That said, with the euro strengthening, and European production prospects more upbeat, Paris wheat for November could add only 0.2% to E209.00 a tonne.

London wheat for November did little better, adding 0.4% to £158.20 a tonne.

Still, there are some crop concerns not too far away, with MDA noting that while rains had returned to north western Ukraine and southern Belarus over the past week, "much more rainfall is needed to end dryness there.

Also, in Russia, "dryness continues in the north western Central Region, north western Volga Valley and central North Caucasus", and with the latter two looking like missing out on rains next week.

'Not a positive development'

Wheat's performance helped save corn from weakness which had look unavoidable given the USDA data overnight showing sowings lagging, but not by enough to concern analysts, and with some unexpected cancellations of orders from the US too.

Spain ditched 100,000 tonnes in orders US corn, with an unknown buyer cancelling a further 120,000 tonnes, the USDA said.

That was "certainly not a positive development for a market that really relied on strong export activity", Country Futures' Darrell Holaday said

Most US export news has been surprising strong in corn, including US weekly shipment data released on Monday.

Spread factor

Still, "the continued strength in wheat continues to result in fund buying in both corn and wheat," Mr Holaday said.

"The spread between corn and wheat is so wide that as long as wheat goes up it will be supportive to corn."

And weather forecasts were not all so helpful to corn plantings either, with rains expected to build later this week, slowing fieldwork.

Corn for July was up 2.0% at $5.13 a bushel.

Import talk

Soybeans , as has been their wont of late, held up the rear, undermined by spreading ideas of large US imports of the oilseed in train to resolve the squeeze in domestic supplies.

Benson Quinn Commodities said: "The soybean market continues to battle a deteriorating technical structure and lessening concerns on bridging the gap from old to new crop on more talk of soymeal and soybean imports."

Such talk "is seeing follow-through liquidation on the part of the longs".

CHS Hedging said: "Two cargoes from Brazil are expected to arrive this week and another boat just launched, expected to arrive at the end of the month.

"Since mid-March, 12.5m bushels of soybeans have been imported from Brazil, with another 11.5m expected by the end of May."

'Liquidation continues'

At RJ O'Brien, Richard Feltes said that "soy liquidation continues as export sales slow to a halt, crush eases on spring maintenance, and concern over tight summer soy stocks are mitigated by increasing Brazil soy imports".

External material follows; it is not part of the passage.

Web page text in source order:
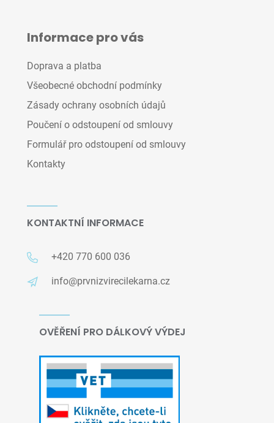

Furthermore, a sharp drop in Chinese futures overnight, and a cut to the commerce ministry estimate for the country's imports last month, did little to help sentiment.

Elsewhere in oilseeds, palm oil dropped too in Kuala Lumpur, by 0.6% to 2,568 ringgit a tonne, undermined by revived production ideas.

Chicago soybeans for July stood 0.4% lower at $14.57 a bushel.

Cotton drops

Among soft commodities, cotton eased, undermined by broader economic concerns which dragged shares lower by 0.4% in London, 0.7% in Frankfurt and 0.7% in late deals in New York.

Furthermore, there look like being drier conditions ahead for the US Mississippi Delta region, raising the prospect of a pick-up in sowings progress by growers well behind on sowings.

Cotton for July eased 0.9% to 93.94 cents a pound in late deals in New York.

Weak technical signals

Raw sugar for July ended down 1.5% at 17.20 cents a pound in New York, heading back towards the low end of its recent trading corridor.

"Futures remain in a trading range, with the potential for crop losses in Brazil providing support and the current oversupplied market conditions keeping sellers active," Jack Scoville at Price Futures said.

While there is "increased buying interest in world markets as Muslim countries get ready for Ramadan in June", supplies are being supported by the ramp up of the Brazilian Centre South cane processing season.

As an extra downer, China, once the top importer, looks like taking in considerably less of the sweetener in 2014-15, perhaps less than its quota of 1.9m tonnes.

And technically, the July contract lost points by closing below its 200-day moving average, and below its 100-day moving line for the first time since February.